## EXERCISE
Transcribe the tail of the listing: start at the line containing "This is the" and stop after the last line, keeping every character as is and adding nothing.

## TASK MATERIAL
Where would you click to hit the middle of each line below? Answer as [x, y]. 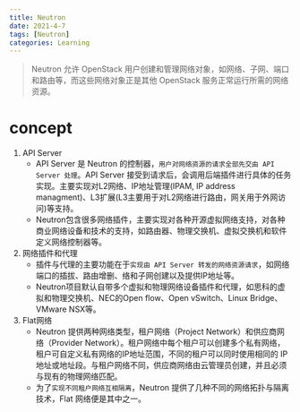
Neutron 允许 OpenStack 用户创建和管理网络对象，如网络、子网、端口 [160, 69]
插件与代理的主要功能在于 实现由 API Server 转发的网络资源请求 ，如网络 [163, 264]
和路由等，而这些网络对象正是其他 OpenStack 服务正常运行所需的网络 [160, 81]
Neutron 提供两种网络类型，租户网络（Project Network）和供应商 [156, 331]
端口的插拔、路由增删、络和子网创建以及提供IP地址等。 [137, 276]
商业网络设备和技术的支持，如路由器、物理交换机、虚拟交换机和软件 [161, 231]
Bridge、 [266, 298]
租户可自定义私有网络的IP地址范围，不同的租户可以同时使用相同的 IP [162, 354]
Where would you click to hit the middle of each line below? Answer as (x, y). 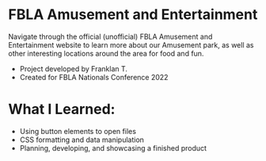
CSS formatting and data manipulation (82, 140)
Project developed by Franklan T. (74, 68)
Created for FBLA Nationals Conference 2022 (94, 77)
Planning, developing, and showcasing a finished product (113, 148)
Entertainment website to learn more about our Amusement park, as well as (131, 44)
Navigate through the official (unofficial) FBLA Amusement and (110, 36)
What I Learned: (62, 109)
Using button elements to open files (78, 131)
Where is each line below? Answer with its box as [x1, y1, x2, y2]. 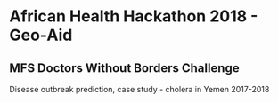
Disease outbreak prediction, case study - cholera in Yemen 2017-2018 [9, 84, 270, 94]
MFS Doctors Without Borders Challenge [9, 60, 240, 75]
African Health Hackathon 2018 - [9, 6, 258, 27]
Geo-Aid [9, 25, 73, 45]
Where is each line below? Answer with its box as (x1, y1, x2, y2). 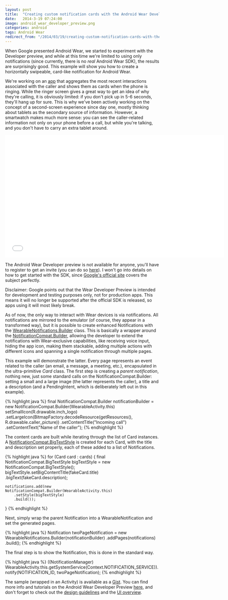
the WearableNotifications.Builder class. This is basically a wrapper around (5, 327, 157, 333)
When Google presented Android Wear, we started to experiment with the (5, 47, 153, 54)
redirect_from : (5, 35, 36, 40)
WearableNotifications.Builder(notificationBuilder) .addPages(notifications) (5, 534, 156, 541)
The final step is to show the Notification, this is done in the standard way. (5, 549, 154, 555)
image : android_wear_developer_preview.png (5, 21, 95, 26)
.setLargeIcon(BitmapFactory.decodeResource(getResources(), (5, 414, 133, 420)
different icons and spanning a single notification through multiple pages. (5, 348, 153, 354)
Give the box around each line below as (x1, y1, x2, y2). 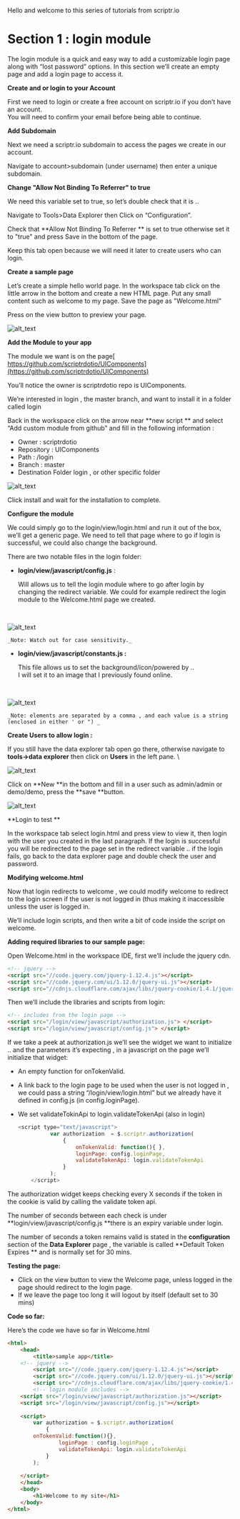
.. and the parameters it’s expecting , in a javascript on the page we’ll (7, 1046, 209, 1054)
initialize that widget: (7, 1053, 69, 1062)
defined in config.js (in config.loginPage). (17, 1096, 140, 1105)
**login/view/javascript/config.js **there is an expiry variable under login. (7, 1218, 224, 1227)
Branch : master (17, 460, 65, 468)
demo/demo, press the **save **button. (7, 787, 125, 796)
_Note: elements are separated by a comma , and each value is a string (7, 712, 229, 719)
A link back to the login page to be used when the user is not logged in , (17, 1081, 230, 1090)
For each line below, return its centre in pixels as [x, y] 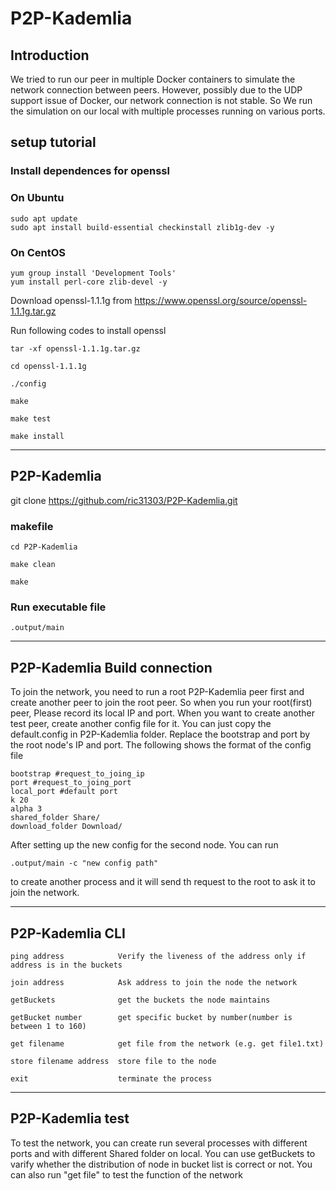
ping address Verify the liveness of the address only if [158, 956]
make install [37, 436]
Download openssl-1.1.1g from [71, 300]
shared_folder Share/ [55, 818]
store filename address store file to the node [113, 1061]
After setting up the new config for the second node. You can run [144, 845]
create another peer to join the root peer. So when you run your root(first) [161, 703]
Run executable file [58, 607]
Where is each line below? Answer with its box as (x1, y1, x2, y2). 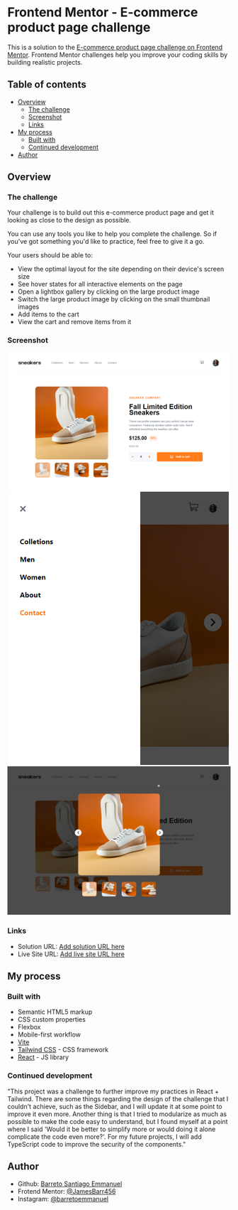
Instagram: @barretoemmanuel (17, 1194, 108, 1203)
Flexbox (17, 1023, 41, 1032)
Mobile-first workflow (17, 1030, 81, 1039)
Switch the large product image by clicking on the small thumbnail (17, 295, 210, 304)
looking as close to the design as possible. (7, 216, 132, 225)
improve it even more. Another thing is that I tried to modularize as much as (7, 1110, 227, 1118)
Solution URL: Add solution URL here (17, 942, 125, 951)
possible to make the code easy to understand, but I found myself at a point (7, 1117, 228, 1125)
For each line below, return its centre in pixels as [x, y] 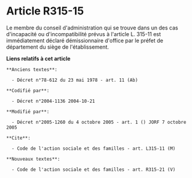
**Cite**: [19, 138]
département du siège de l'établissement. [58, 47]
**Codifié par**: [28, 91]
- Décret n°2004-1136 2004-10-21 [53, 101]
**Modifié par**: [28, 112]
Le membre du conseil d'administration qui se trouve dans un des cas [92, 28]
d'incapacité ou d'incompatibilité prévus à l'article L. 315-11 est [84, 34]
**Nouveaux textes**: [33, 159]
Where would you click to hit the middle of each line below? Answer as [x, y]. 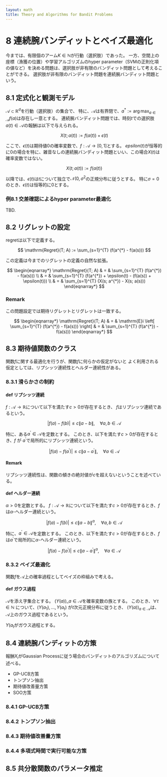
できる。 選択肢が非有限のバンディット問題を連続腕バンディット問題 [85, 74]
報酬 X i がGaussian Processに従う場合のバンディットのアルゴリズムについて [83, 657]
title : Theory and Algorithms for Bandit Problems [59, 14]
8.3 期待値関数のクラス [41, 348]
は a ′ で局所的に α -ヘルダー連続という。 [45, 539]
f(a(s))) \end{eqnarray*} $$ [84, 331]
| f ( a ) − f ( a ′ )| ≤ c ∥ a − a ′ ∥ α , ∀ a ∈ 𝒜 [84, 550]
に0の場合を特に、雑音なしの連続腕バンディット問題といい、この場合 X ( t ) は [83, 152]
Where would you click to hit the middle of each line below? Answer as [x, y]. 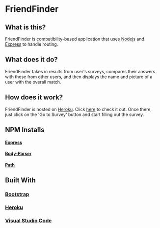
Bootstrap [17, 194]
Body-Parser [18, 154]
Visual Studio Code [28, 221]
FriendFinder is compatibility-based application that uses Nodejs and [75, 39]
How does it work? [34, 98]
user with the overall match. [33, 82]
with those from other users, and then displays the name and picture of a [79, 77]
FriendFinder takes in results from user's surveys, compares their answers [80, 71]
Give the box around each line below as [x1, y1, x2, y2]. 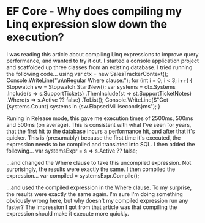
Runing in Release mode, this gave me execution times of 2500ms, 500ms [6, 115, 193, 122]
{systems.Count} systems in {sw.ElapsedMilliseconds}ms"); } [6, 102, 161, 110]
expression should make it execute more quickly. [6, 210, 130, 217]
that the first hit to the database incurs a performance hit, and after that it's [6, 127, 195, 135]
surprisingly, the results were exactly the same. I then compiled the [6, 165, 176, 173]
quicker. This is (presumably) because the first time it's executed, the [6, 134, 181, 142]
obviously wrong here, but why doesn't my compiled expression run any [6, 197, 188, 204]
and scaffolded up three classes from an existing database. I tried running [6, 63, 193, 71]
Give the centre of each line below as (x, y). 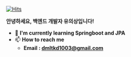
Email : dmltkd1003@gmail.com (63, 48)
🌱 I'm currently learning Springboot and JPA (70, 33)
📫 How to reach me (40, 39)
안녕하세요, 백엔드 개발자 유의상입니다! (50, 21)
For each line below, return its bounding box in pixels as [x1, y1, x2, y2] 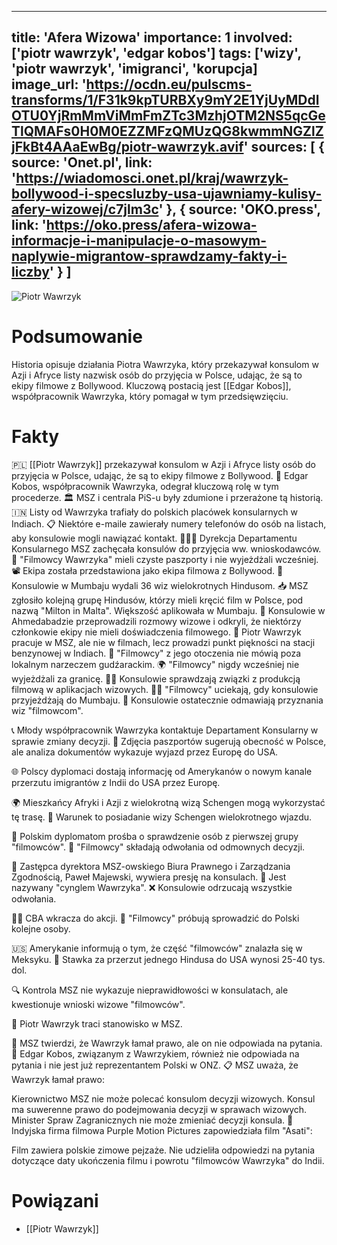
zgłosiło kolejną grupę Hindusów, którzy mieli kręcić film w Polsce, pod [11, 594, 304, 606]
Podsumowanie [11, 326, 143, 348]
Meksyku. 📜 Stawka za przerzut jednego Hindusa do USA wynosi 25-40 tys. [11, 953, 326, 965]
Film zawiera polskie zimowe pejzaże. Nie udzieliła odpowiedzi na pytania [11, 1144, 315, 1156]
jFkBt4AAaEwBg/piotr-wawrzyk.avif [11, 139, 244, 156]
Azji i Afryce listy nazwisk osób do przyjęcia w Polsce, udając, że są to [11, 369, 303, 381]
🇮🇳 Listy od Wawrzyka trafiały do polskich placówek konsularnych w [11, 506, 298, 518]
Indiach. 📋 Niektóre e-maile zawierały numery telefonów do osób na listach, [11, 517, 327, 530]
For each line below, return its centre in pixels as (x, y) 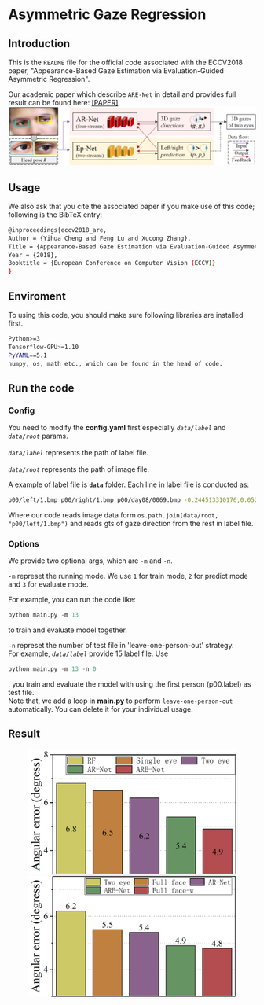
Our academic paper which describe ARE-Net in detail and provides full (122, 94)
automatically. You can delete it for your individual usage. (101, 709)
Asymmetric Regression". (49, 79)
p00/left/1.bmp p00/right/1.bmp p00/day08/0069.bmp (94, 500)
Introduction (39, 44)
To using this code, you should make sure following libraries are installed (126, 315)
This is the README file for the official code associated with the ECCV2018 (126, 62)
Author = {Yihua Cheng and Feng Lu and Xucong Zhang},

## TASK RESULT
This is the README file for the official code associated with the ECCV2018 (126, 62)
Author = {Yihua Cheng and Feng Lu and Xucong Zhang},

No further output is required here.